**TASK ITEM**
After reading the data below, copy out every line that contains the word "fumetto".

(Extracted records)
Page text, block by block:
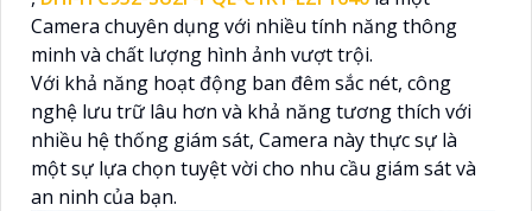
Camera chuyên dụng với nhiều tính năng thông
minh và chất lượng hình ảnh vượt trội.
Với khả năng hoạt động ban đêm sắc nét, công
nghệ lưu trữ lâu hơn và khả năng tương thích với
nhiều hệ thống giám sát, Camera này thực sự là
một sự lựa chọn tuyệt vời cho nhu cầu giám sát và
an ninh của bạn.
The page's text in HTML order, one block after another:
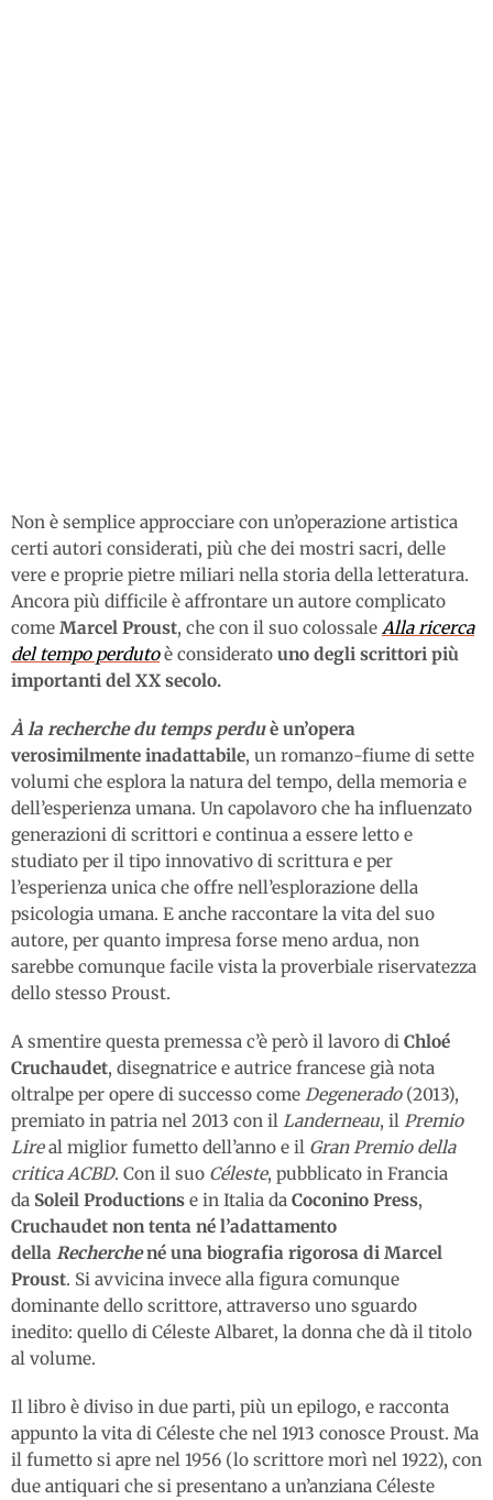
Non è semplice approcciare con un’operazione artistica
certi autori considerati, più che dei mostri sacri, delle
vere e proprie pietre miliari nella storia della letteratura.
Ancora più difficile è affrontare un autore complicato
come Marcel Proust, che con il suo colossale Alla ricerca
del tempo perdutoè considerato uno degli scrittori più
importanti del XX secolo.
À la recherche du temps perduè un’opera
verosimilmente inadattabile, un romanzo-fiume di sette
volumi che esplora la natura del tempo, della memoria e
dell’esperienza umana. Un capolavoro che ha influenzato
generazioni di scrittori e continua a essere letto e
studiato per il tipo innovativo di scrittura e per
l’esperienza unica che offre nell’esplorazione della
psicologia umana. E anche raccontare la vita del suo
autore, per quanto impresa forse meno ardua, non
sarebbe comunque facile vista la proverbiale riservatezza
dello stesso Proust.
A smentire questa premessa c’è però il lavoro di Chloé
Cruchaudet, disegnatrice e autrice francese già nota
oltralpe per opere di successo come Degenerado(2013),
premiato in patria nel 2013 con il Landerneau, il Premio
Lireal miglior fumetto dell’anno e il Gran Premio della
critica ACBD. Con il suo Céleste, pubblicato in Francia
da Soleil Productions e in Italia da Coconino Press,
Cruchaudet non tenta né l’adattamento
della Recherchené una biografia rigorosa di Marcel
Proust. Si avvicina invece alla figura comunque
dominante dello scrittore, attraverso uno sguardo
inedito: quello di Céleste Albaret, la donna che dà il titolo
al volume.
Il libro è diviso in due parti, più un epilogo, e racconta
appunto la vita di Céleste che nel 1913 conosce Proust. Ma
il fumetto si apre nel 1956 (lo scrittore morì nel 1922), con
due antiquari che si presentano a un’anziana Céleste
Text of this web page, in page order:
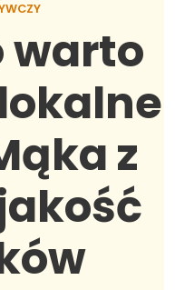
warto
z
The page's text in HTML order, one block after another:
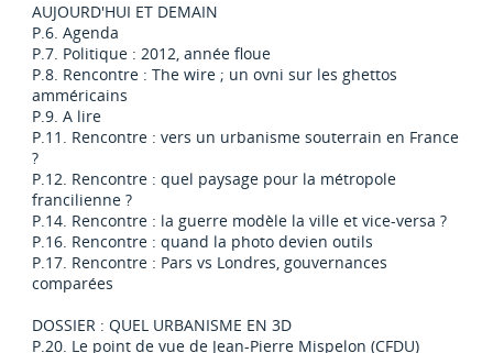
AUJOURD'HUI ET DEMAIN
P.6. Agenda
P.7. Politique : 2012, année floue
P.8. Rencontre : The wire ; un ovni sur les ghettos
amméricains
P.9. A lire
P.11. Rencontre : vers un urbanisme souterrain en France
?
P.12. Rencontre : quel paysage pour la métropole
francilienne ?
P.14. Rencontre : la guerre modèle la ville et vice-versa ?
P.16. Rencontre : quand la photo devien outils
P.17. Rencontre : Pars vs Londres, gouvernances
comparées
DOSSIER : QUEL URBANISME EN 3D
P.20. Le point de vue de Jean-Pierre Mispelon (CFDU)
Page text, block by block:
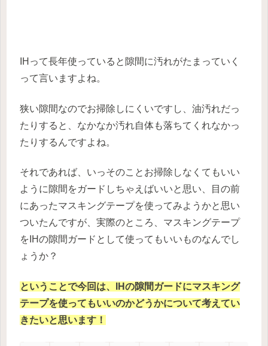
IHって長年使っていると隙間に汚れがたまっていく
って言いますよね。
狭い隙間なのでお掃除しにくいですし、油汚れだっ
たりすると、なかなか汚れ自体も落ちてくれなかっ
たりするんですよね。
それであれば、いっそのことお掃除しなくてもいい
ように隙間をガードしちゃえばいいと思い、目の前
にあったマスキングテープを使ってみようかと思い
ついたんですが、実際のところ、マスキングテープ
をIHの隙間ガードとして使ってもいいものなんでし
ょうか？
ということで今回は、IHの隙間ガードにマスキング
テープを使ってもいいのかどうかについて考えてい
きたいと思います！
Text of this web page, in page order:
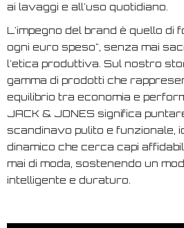
ai lavaggi e all'uso quotidiano.
L'impegno del brand è quello di
ogni euro speso", senza mai
l'etica produttiva. Sul nostro
gamma di prodotti che
equilibrio tra economia e
JACK & JONES significa
scandinavo pulito e funzionale,
dinamico che cerca capi
mai di moda, sostenendo un
intelligente e duraturo.
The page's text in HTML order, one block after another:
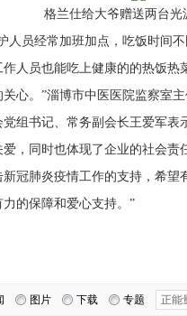
格兰仕给大爷赠送两台光
员经常加班加点，吃饭时间不
人员也能吃上健康的的热饭热
心。”淄博市中医医院监察室主
书记、常务副会长王爱军表
，同时也体现了企业的社会责
冠肺炎疫情工作的支持，希望
的保障和爱心支持。”
图片 下载 专题
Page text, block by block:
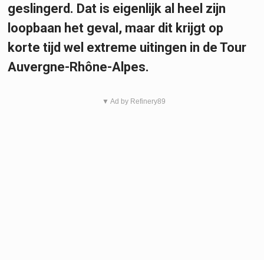
geslingerd. Dat is eigenlijk al heel zijn
loopbaan het geval, maar dit krijgt op
korte tijd wel extreme uitingen in de Tour
Auvergne-Rhône-Alpes.
▼ Ad by Refinery89
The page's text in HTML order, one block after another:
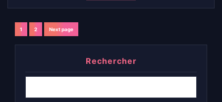
Navigation
des
Page
1 Page
2 Next page
Rechercher
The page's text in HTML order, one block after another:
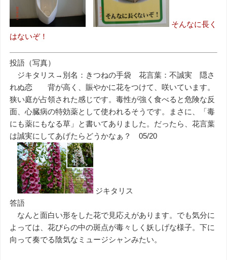
そんなに長く
はないぞ！
投語（写真）
ジキタリス→別名：きつねの手袋 花言葉：不誠実 隠さ
れぬ恋 背が高く、賑やかに花をつけて、咲いています。
狭い庭が占領された感じです。毒性が強く食べると危険な反
面、心臓病の特効薬として使われるそうです。まさに、「毒
にも薬にもなる草」と書いてありました。だったら、花言葉
は誠実にしてあげたらどうかなぁ？ 05/20
ジキタリス
答語
なんと面白い形をした花で見応えがあります。でも気分に
よっては、花びらの中の斑点が毒々しく妖しげな様子。下に
向って奏でる陰気なミュージシャンみたい。
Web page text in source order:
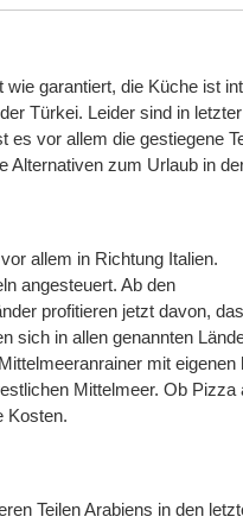
garantiert, die Küche ist
Türkei. Leider sind in
vor allem die gestiegene
Alternativen zum Urlaub in
allem in Richtung Italien.
angesteuert. Ab den
profitieren jetzt davon,
sich in allen genannten
mit
Mittelmeer. Ob
Kosten.
Teilen Arabiens in den

**WRITTEN ANSWER**
Lireal miglior fumetto dell’anno e il Gran Premio della
il fumetto si apre nel 1956 (lo scrittore morì nel 1922), con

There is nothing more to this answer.